Had an interesting discussion on twitter regarding storing relational data and how to essentially pre-render joins across data to improve performance at the cost of storage space. To my knowledge, this isn’t really possible, and goes against the ethos of relational databases anyway i.e. avoid duplication of data, one record for any bit of information etc. etc.. Anyway, the point being made was that storage space is dirt cheap these days, whereas CPU time isn’t.
A lot of people don’t really think of “data” and “compute” as two sides of the same coin, but they really are. Think of the example above – joining two (or more) tables together in SQL is always going to be slower than going to a single table where the data is already pre-calculated. With document databases this sort of approach is more common, where you might have many ways of representing the same data, and indeed the same pieces of data duplicated across many documents, but it’s often frowned upon in the SQL world.
CPU and Data costs in Azure
So, I thought to illustrate the disparity between data and CPU I would just show some costs of hosting data and compute in Azure (at the time of writing) if your budget is £100 / month: –
|Relational||SQL Web / Business||1 x 83GB database|
|2 x 26GB databases|
|3 x 13GB databases|
|CPU||Extra Small (1ghz, 768mb)||10 Instances|
|Small Instance (1.6ghz, 1.75gb)||2 Instances|
|Medium Instance (2 x 1.6hz, 3.5gb)||1 Instance|
Look at those numbers.
You can have a single database upto 83GB in size for £100 OR you can have 2.3TB of Blob / Table / Queue storage. That’s an absolutely ridiculous amount in comparison – over 20x as much. Of course, with Table storage you don’t get a schema as such, and have to worry about partitioning data etc. – it’s nowhere near as easy to get up and running as a SQL database that we all know (and some of us love). Nor can you do any compute on the table store as you can with SQL e.g. stored procedures, joins, group by etc. etc. But for purely data storage, there’s no comparison. Alternatively, compare our 2TB+ of schema-free data with some CPU prices – two small instance VM (or web / worker role) will go for the same amount, or just a single medium instance.
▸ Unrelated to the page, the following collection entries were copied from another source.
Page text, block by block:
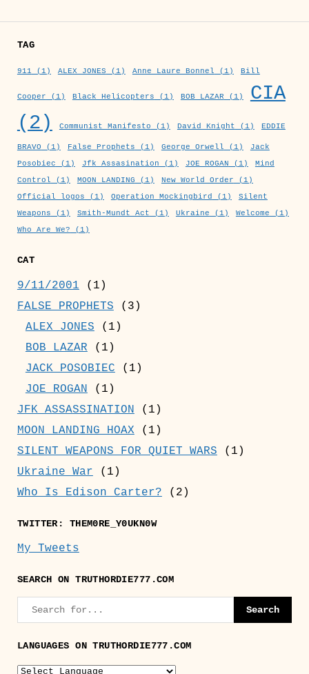
TAG
911 (1) ALEX JONES (1) Anne Laure Bonnel (1) Bill
Cooper (1) Black Helicopters (1) BOB LAZAR (1)
CIA
(2)
Communist Manifesto (1) David Knight (1) EDDIE
BRAVO (1) False Prophets (1) George Orwell (1)
Jack
Posobiec (1) Jfk Assasination (1) JOE ROGAN (1)
Mind
Control (1) MOON LANDING (1) New World Order (1)
Official logos (1) Operation Mockingbird (1)
Silent
Weapons (1) Smith-Mundt Act (1) Ukraine (1) Welcome (1)
Who Are We? (1)
CAT
9/11/2001 (1)
FALSE PROPHETS (3)
ALEX JONES (1)
BOB LAZAR (1)
JACK POSOBIEC (1)
JOE ROGAN
(1)
JFK ASSASSINATION
(1)
MOON LANDING HOAX (1)
SILENT WEAPONS FOR QUIET WARS (1)
Ukraine War (1)
Who Is Edison Carter? (2)
TWITTER: THEM0RE_Y0UKN0W
My Tweets
SEARCH ON TRUTHORDIE777.COM
LANGUAGES ON TRUTHORDIE777.COM
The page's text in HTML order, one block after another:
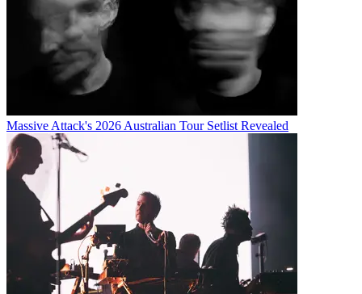
Massive Attack's 2026 Australian Tour Setlist Revealed
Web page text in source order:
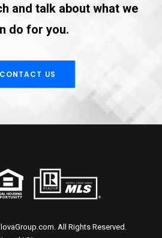
and talk about what we
do for you.
CONTACT US
All Rights Reserved.
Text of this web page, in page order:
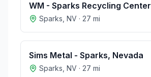
WM - Sparks Recycling Center
Sparks NV · 27 mi
Sims Metal - Sparks, Nevada
Sparks NV · 27 mi
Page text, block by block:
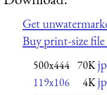
Get
Buy print-size
500x444 70K
119x106 4K
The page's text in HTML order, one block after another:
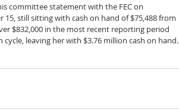
committee statement with the FEC on
still sitting with cash on hand of $75,488 from
$832,000 in the most recent reporting period
leaving her with $3.76 million cash on hand.
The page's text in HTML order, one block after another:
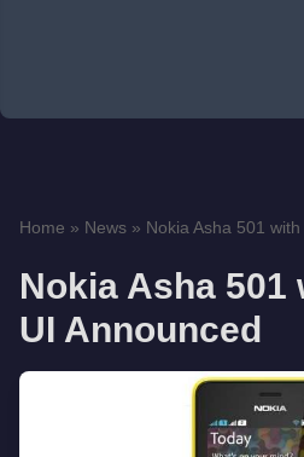
Home » News » Nokia Asha 501
Nokia Asha 501
UI Announced
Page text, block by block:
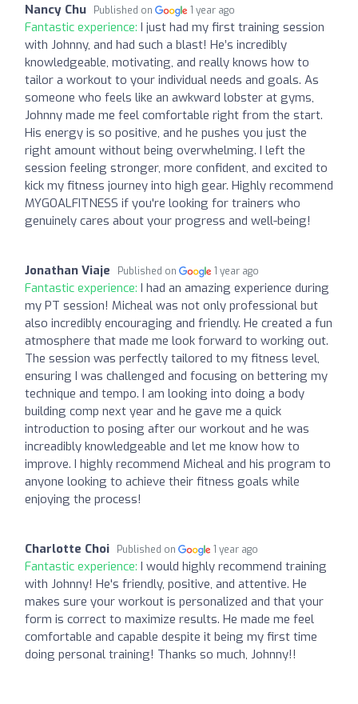
Nancy Chu Published on 1 year ago
Fantastic experience: I just had my first training session
with Johnny, and had such a blast! He’s incredibly
knowledgeable, motivating, and really knows how to
tailor a workout to your individual needs and goals. As
someone who feels like an awkward lobster at gyms,
Johnny made me feel comfortable right from the start.
His energy is so positive, and he pushes you just the
right amount without being overwhelming. I left the
session feeling stronger, more confident, and excited to
kick my fitness journey into high gear. Highly recommend
MYGOALFITNESS if you're looking for trainers who
genuinely cares about your progress and well-being!
Jonathan Viaje Published on 1 year ago
Fantastic experience: I had an amazing experience during
my PT session! Micheal was not only professional but
also incredibly encouraging and friendly. He created a fun
atmosphere that made me look forward to working out.
The session was perfectly tailored to my fitness level,
ensuring I was challenged and focusing on bettering my
technique and tempo. I am looking into doing a body
building comp next year and he gave me a quick
introduction to posing after our workout and he was
increadibly knowledgeable and let me know how to
improve. I highly recommend Micheal and his program to
anyone looking to achieve their fitness goals while
enjoying the process!
Charlotte Choi Published on 1 year ago
Fantastic experience: I would highly recommend training
with Johnny! He's friendly, positive, and attentive. He
makes sure your workout is personalized and that your
form is correct to maximize results. He made me feel
comfortable and capable despite it being my first time
doing personal training! Thanks so much, Johnny!!
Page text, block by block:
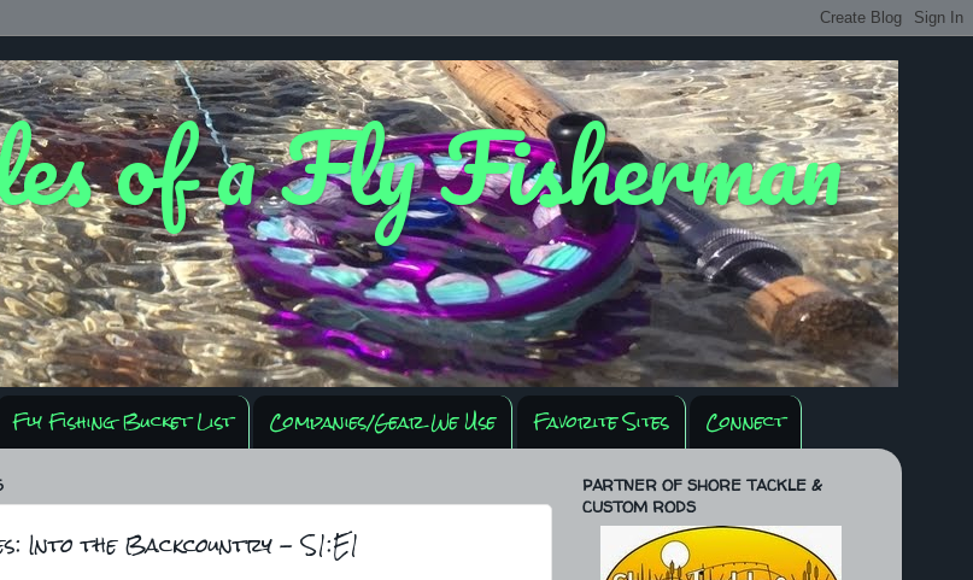
of a Fly Fisherman
Fly Fishing Bucket List Companies/Gear We Use Favorite Sites Connect
Into the Backcountry - S1:E1
PARTNER OF SHORE TACKLE &
CUSTOM RODS
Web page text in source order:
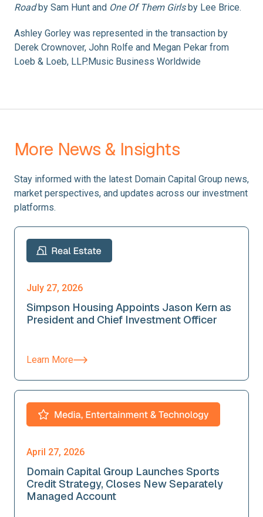
Roadby Sam Hunt and One Of Them Girlsby Lee Brice.
Ashley Gorley was represented in the transaction by
Derek Crownover, John Rolfe and Megan Pekar from
Loeb & Loeb, LLP.Music Business Worldwide
More News & Insights
Stay informed with the latest Domain Capital Group news,
market perspectives, and updates across our investment
platforms.
July 27, 2026
Simpson Housing Appoints Jason Kern as
President and Chief Investment Officer
Learn More
April 27, 2026
Domain Capital Group Launches Sports
Credit Strategy, Closes New Separately
Managed Account
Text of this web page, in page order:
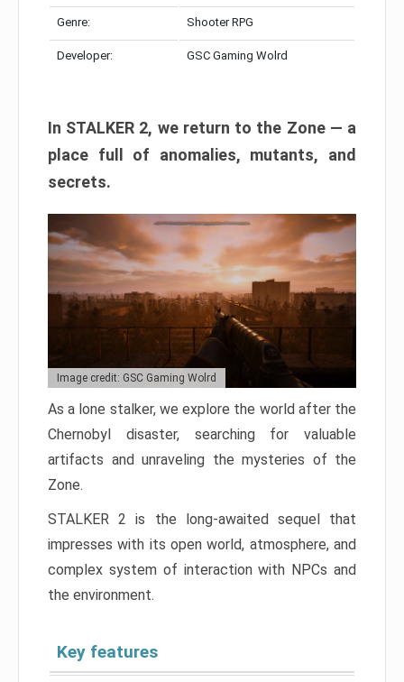
Genre: Shooter RPG
Developer: GSC Gaming Wolrd
In STALKER 2, we return to the Zone — a
place full of anomalies, mutants, and
secrets.
Image credit: GSC Gaming Wolrd
As a lone stalker, we explore the world after the
Chernobyl disaster, searching for valuable
artifacts and unraveling the mysteries of the
Zone.
STALKER 2 is the long-awaited sequel that
impresses with its open world, atmosphere, and
complex system of interaction with NPCs and
the environment.
Key features

I can’t even include SQL premium or more than a medium instance VM in the above table as they clock in at over £100 a month.
Future compute can be traded for upfront data – the latter is relatively cheap compared to the former.
You can think of this in pure functional terms e.g. a function Factorial which takes in a number and returns the factorial of it – you could either calculate that on demand, or calculate it once-off and then store those results in a table. The cost of hosting those results is tiny compared to the cost of repeatedly calculating them on demand.
Now obviously, the above results never change; a more real-world example might be to imagine that you have a system where you need to host two worker roles to handle your compute demands that involves calculations on some data (e.g. website queries to find products that meet some filter etc.). Why not consider pre-calculating those results where possible and storing them in an Azure Table instead? A batch process could update the aggregations where required in order to keep these results as fresh as possible. Even if the table takes up e.g. 50gb – this is a mere pittance compared to the cost of a single small worker role which equates to roughly 1TB of table storage in terms of price. Or compressing data to “save” on disk space at the cost of the CPU cycles required to decompress it every time you want to read it back out?
Makes you think a little bit (at least, it did for me)!